В этот момент я не испытываю вечного недоверия, которое преследует меня наяву. Здесь я как будто вижу его сердце насквозь, как вижу дно фонтана под водой. Отчего-то уверена, что в этом пространстве нельзя прятаться за масками, нельзя лгать. Это место, где привычные методы обороны, заблуждения и страхи, заставляющие поступать не так, как велит сердце и острое чутьё, исчезают и заменяются болезненной искренностью.

И я знаю, что Вереск не врёт. Знаю, что он по-настоящему скорбит и сожалеет. И что он не предавал меня.

Я вновь взглянула на своё отражение в водяной ряби. Если здесь нет масок и показывается истинное лицо, то почему я вижу перед собой Эмилию?

Ведь в глазах её матери отражалась я настоящая. Из прошлого мира.

— Я ушла, потому что думала, что вы могли подстроить это покушение, — наконец говорю я, не глядя на него. Он молчит, позволяя мне продолжить. — Все эти дни я рассматривала произошедшее со всех сторон. Поворачивала подо всеми углами. Терялась в догадках и вспоминала каждого, кто встретился мне в тот день, примеряя на них маску предателя. Я пыталась понять, кому верить, а кому нет, потому что верить — опасная привычка, которая уже подводила меня много раз. Понимаете?

Я оборачиваюсь посмотреть на Вереска. Он сидит в той же позе, внимательно глядя на меня. В его лице отражается печаль.

— Я устала искать причины. Но господин Вереск, ответьте мне… почему на меня напали? Что я сделала не так? — голос вдруг срывается, а горло прихватывает спазм. Горячая обида затапливает меня, и все произошедшие события давят ужасающей несправедливостью. — Я кому-то вредила? Кому-то делала больно?..

— Нет, Эмилия, дело не в этом, — мягко говорит он, качая головой. Он вздыхает и тоже переводит взгляд на воду, будто не в силах видеть мою боль. — Мир жесток, и иногда хорошие люди страдают беспричинно, а плохие пируют на их костях. У нас есть выбор: мириться с этим или нести справедливость своими руками.

Он вдруг поднимает на меня острый взгляд, напоминая прежнего себя, непрерывно всматривающегося в души людей. В сердце поднимается волнение, когда я говорю:

— Вы избрали второй путь.

— Да, — он приподнимает подбородок, будто в гордости.

И я продолжаю:

— Я… последую за вами.

Он молчит, пристально глядя мне в глаза, но я не уступаю, не отвожу взгляд. Я хочу, чтобы он понял: больше я не буду терпеть удары судьбы и оставаться дамой в беде. Я не буду страдать от бессердечных истинных, от подлых родственников, от неизвестных убийц. Я буду вершить свою судьбу сама.

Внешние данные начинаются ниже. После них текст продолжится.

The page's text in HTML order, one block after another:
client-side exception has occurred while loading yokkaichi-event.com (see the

И он видит. Его лицо светлеет, словно озарённое… надеждой.

Вереск встаёт, делая шаг ко мне.

— Эмилия, ты позволишь образовать мысленную связь? Подобно той, что связывает меня с братом и Варреном.

— Её можно ограничить? — тут же уточняю я, не желая, чтобы он видел все мои мысли. Вереск улыбается, отвечая:

— Это не доступ к сознанию. Это способ передавать сообщения. Ты должна будешь использовать руны, чтобы отправить мне мысль, и я должен буду делать то же самое. Дальше этого связь не заходит, но для того, чтобы отправлять тебе мысленные послания, мне нужно твоё согласие. А тебе нужно моё.

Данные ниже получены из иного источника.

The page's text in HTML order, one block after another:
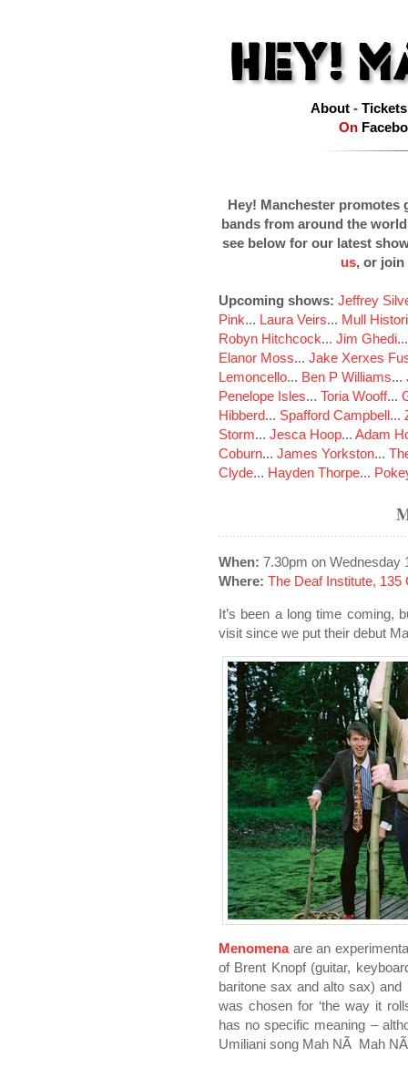
About- Tickets
On
Hey! Manchester promotes
bands from around the
see below for our latest
us, or join
Upcoming shows: Jeffrey
Pink... Laura Veirs... Mull
Robyn Hitchcock... Jim Ghedi
Elanor Moss... Jake Xerxes
Lemoncello... Ben P Williams...
Penelope Isles... Toria Wooff...
Hibberd... Spafford Campbell...
Storm... Jesca Hoop... Adam
Coburn... James Yorkston...
Clyde... Hayden Thorpe...
When: 7.30pm on Wednesday
Where: The Deaf Institute,
It’s been a long time coming,
visit since we put their debut
Menomena are an
of Brent Knopf (guitar,
baritone sax and alto sax) and
was chosen for ‘the way it
has no specific meaning –
Umiliani song Mah NÃ Mah

Я взвешиваю за и против. Ищу причины сомневаться. Но прозрачность его намерений и честность, которую гарантирует это место, оставляет мне только один вариант.

— Обещайте, что не станете ничего от меня утаивать. И если я спрошу что-то связанное с нашим делом, вы честно ответите.

— Клянусь перед солнцем, луной и небом, — Вереск протягивает руку для рукопожатия, и я спустя краткий миг отвечаю на него. Ладони загораются странным белым пламенем, и Вереск заканчивает тихим голосом: — И сожгут меня лучи солнца, и обращусь я в лунный пепел, и развеется он по небу, если я нарушу данную клятву.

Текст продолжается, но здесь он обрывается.